#### Material supplied ####
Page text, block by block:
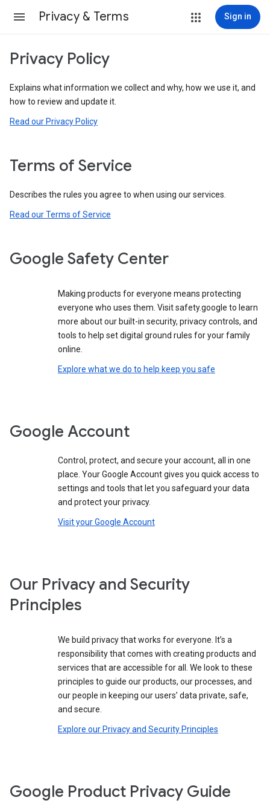
Privacy & Terms Sign in
Privacy Policy
Explains what information we collect and why, how we use it, and
how to review and update it.
Read our Privacy Policy
Terms of Service
Describes the rules you agree to when using our services.
Read our Terms of Service
Google Safety Center
Making products for everyone means protecting
everyone who uses them. Visit safety.google to learn
more about our built-in security, privacy controls, and
tools to help set digital ground rules for your family
online.
Explore what we do to help keep you safe
Google Account
Control, protect, and secure your account, all in one
place. Your Google Account gives you quick access to
settings and tools that let you safeguard your data
and protect your privacy.
Visit your Google Account
Our Privacy and Security
Principles
We build privacy that works for everyone. It’s a
responsibility that comes with creating products and
services that are accessible for all. We look to these
principles to guide our products, our processes, and
our people in keeping our users’ data private, safe,
and secure.
Explore our Privacy and Security Principles
Google Product Privacy Guide
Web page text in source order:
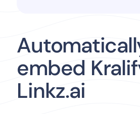
embed
Linkz.ai
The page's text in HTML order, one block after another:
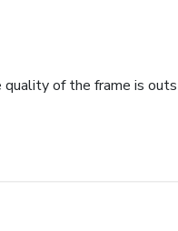
of the frame is
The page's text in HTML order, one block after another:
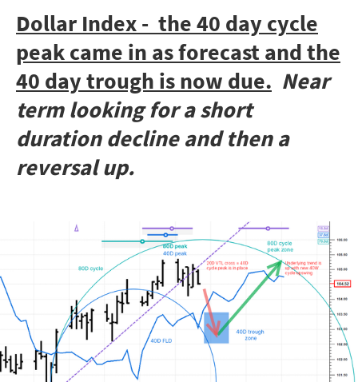
Dollar Index - the 40 day cycle
peak came in as forecast and the
40 day trough is now due. Near
term looking for a short
duration decline and then a
reversal up.
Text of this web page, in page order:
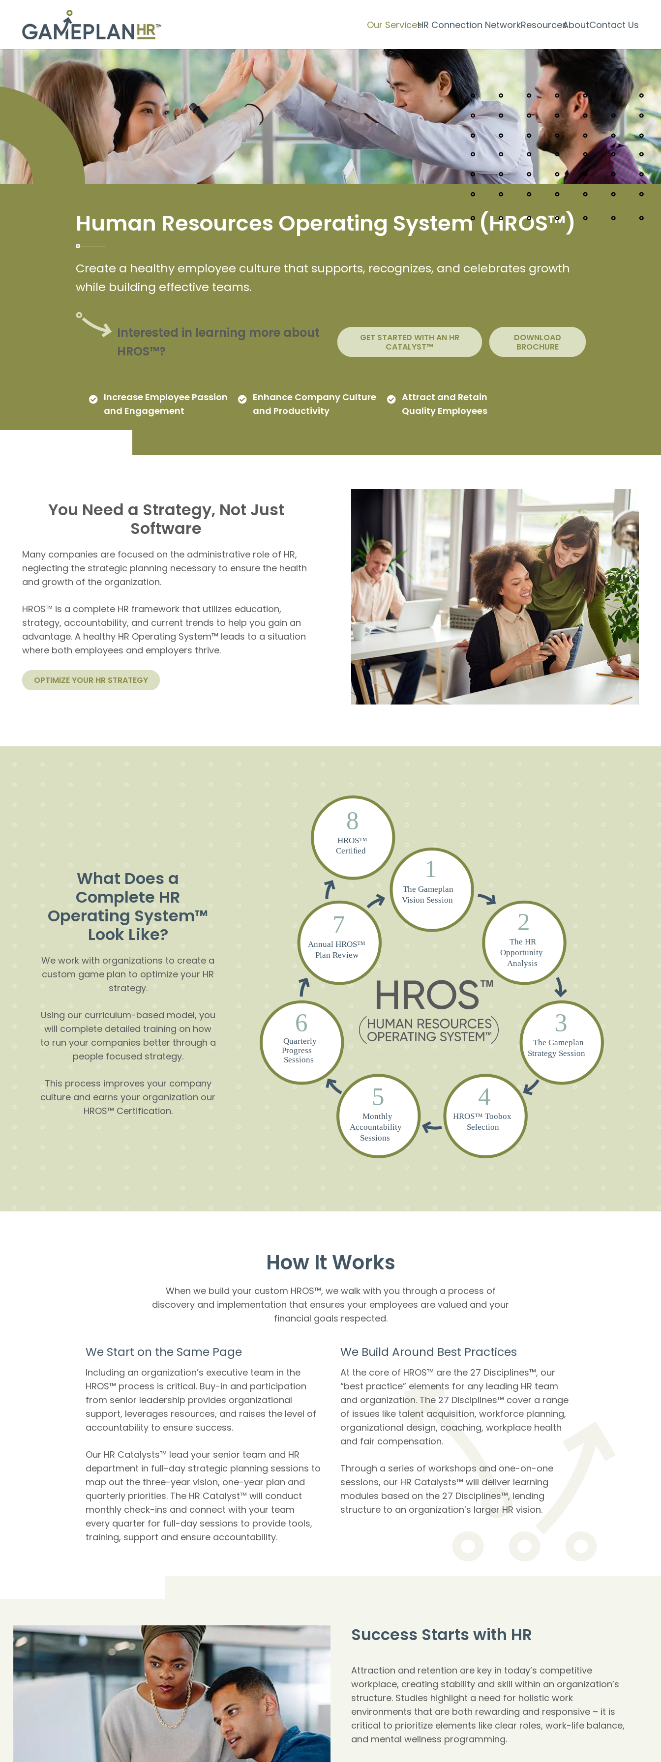
Our ServicesHR Connection NetworkResourcesAboutContact Us
Human Resources Operating System (HROS™)
Create a healthy employee culture that supports, recognizes, and celebrates growth
while building effective teams.
Interested in learning more about
HROS™?
GET STARTED WITH AN HR
CATALYST™
DOWNLOAD
BROCHURE
Increase Employee Passion
and Engagement
Enhance Company Culture
and Productivity
Attract and Retain
Quality Employees
You Need a Strategy, Not Just
Software
Many companies are focused on the administrative role of HR,
neglecting the strategic planning necessary to ensure the health
and growth of the organization.
HROS™ is a complete HR framework that utilizes education,
strategy, accountability, and current trends to help you gain an
advantage. A healthy HR Operating System™ leads to a situation
where both employees and employers thrive.
OPTIMIZE YOUR HR STRATEGY
What Does a
Complete HR
Operating System™
Look Like?
We work with organizations to create a
custom game plan to optimize your HR
strategy.
Using our curriculum-based model, you
will complete detailed training on how
to run your companies better through a
people focused strategy.
This process improves your company
culture and earns your organization our
HROS™ Certification.
8
HROS™
Certiﬁed
1
The Gameplan
Vision Session
5
Monthly
Accountability
Sessions
4
HROS™ Toobox
Selection
2
The HR
Opportunity
Analysis
3
The Gameplan
Strategy Session
7
Annual HROS™
Plan Review
6
Progress
Sessions
Quarterly
How It Works
When we build your custom HROS™, we walk with you through a process of
discovery and implementation that ensures your employees are valued and your
financial goals respected.
We Start on the Same Page
Including an organization’s executive team in the
HROS™ process is critical. Buy-in and participation
from senior leadership provides organizational
support, leverages resources, and raises the level of
accountability to ensure success.
Our HR Catalysts™ lead your senior team and HR
department in full-day strategic planning sessions to
map out the three-year vision, one-year plan and
quarterly priorities. The HR Catalyst™ will conduct
monthly check-ins and connect with your team
every quarter for full-day sessions to provide tools,
training, support and ensure accountability.
We Build Around Best Practices
At the core of HROS™ are the 27 Disciplines™, our
“best practice” elements for any leading HR team
and organization. The 27 Disciplines™ cover a range
of issues like talent acquisition, workforce planning,
organizational design, coaching, workplace health
and fair compensation.
Through a series of workshops and one-on-one
sessions, our HR Catalysts™ will deliver learning
modules based on the 27 Disciplines™, lending
structure to an organization’s larger HR vision.
Success Starts with HR
Attraction and retention are key in today’s competitive
workplace, creating stability and skill within an organization’s
structure. Studies highlight a need for holistic work
environments that are both rewarding and responsive – it is
critical to prioritize elements like clear roles, work-life balance,
and mental wellness programming.
####
• [Task item]: Retype the entries above word for word, minus any images.

• [Response box]:
Page text, block by block:
Privacy & Terms Sign in
Privacy Policy
Explains what information we collect and why, how we use it, and
how to review and update it.
Read our Privacy Policy
Terms of Service
Describes the rules you agree to when using our services.
Read our Terms of Service
Google Safety Center
Making products for everyone means protecting
everyone who uses them. Visit safety.google to learn
more about our built-in security, privacy controls, and
tools to help set digital ground rules for your family
online.
Explore what we do to help keep you safe
Google Account
Control, protect, and secure your account, all in one
place. Your Google Account gives you quick access to
settings and tools that let you safeguard your data
and protect your privacy.
Visit your Google Account
Our Privacy and Security
Principles
We build privacy that works for everyone. It’s a
responsibility that comes with creating products and
services that are accessible for all. We look to these
principles to guide our products, our processes, and
our people in keeping our users’ data private, safe,
and secure.
Explore our Privacy and Security Principles
Google Product Privacy Guide
Web page text in source order:
embed
Linkz.ai
The page's text in HTML order, one block after another:
of the frame is
The page's text in HTML order, one block after another:
Dollar Index - the 40 day cycle
peak came in as forecast and the
40 day trough is now due. Near
term looking for a short
duration decline and then a
reversal up.
Text of this web page, in page order:
Our ServicesHR Connection NetworkResourcesAboutContact Us
Human Resources Operating System (HROS™)
Create a healthy employee culture that supports, recognizes, and celebrates growth
while building effective teams.
Interested in learning more about
HROS™?
GET STARTED WITH AN HR
CATALYST™
DOWNLOAD
BROCHURE
Increase Employee Passion
and Engagement
Enhance Company Culture
and Productivity
Attract and Retain
Quality Employees
You Need a Strategy, Not Just
Software
Many companies are focused on the administrative role of HR,
neglecting the strategic planning necessary to ensure the health
and growth of the organization.
HROS™ is a complete HR framework that utilizes education,
strategy, accountability, and current trends to help you gain an
advantage. A healthy HR Operating System™ leads to a situation
where both employees and employers thrive.
OPTIMIZE YOUR HR STRATEGY
What Does a
Complete HR
Operating System™
Look Like?
We work with organizations to create a
custom game plan to optimize your HR
strategy.
Using our curriculum-based model, you
will complete detailed training on how
to run your companies better through a
people focused strategy.
This process improves your company
culture and earns your organization our
HROS™ Certification.
8
HROS™
Certiﬁed
1
The Gameplan
Vision Session
5
Monthly
Accountability
Sessions
4
HROS™ Toobox
Selection
2
The HR
Opportunity
Analysis
3
The Gameplan
Strategy Session
7
Annual HROS™
Plan Review
6
Progress
Sessions
Quarterly
How It Works
When we build your custom HROS™, we walk with you through a process of
discovery and implementation that ensures your employees are valued and your
financial goals respected.
We Start on the Same Page
Including an organization’s executive team in the
HROS™ process is critical. Buy-in and participation
from senior leadership provides organizational
support, leverages resources, and raises the level of
accountability to ensure success.
Our HR Catalysts™ lead your senior team and HR
department in full-day strategic planning sessions to
map out the three-year vision, one-year plan and
quarterly priorities. The HR Catalyst™ will conduct
monthly check-ins and connect with your team
every quarter for full-day sessions to provide tools,
training, support and ensure accountability.
We Build Around Best Practices
At the core of HROS™ are the 27 Disciplines™, our
“best practice” elements for any leading HR team
and organization. The 27 Disciplines™ cover a range
of issues like talent acquisition, workforce planning,
organizational design, coaching, workplace health
and fair compensation.
Through a series of workshops and one-on-one
sessions, our HR Catalysts™ will deliver learning
modules based on the 27 Disciplines™, lending
structure to an organization’s larger HR vision.
Success Starts with HR
Attraction and retention are key in today’s competitive
workplace, creating stability and skill within an organization’s
structure. Studies highlight a need for holistic work
environments that are both rewarding and responsive – it is
critical to prioritize elements like clear roles, work-life balance,
and mental wellness programming.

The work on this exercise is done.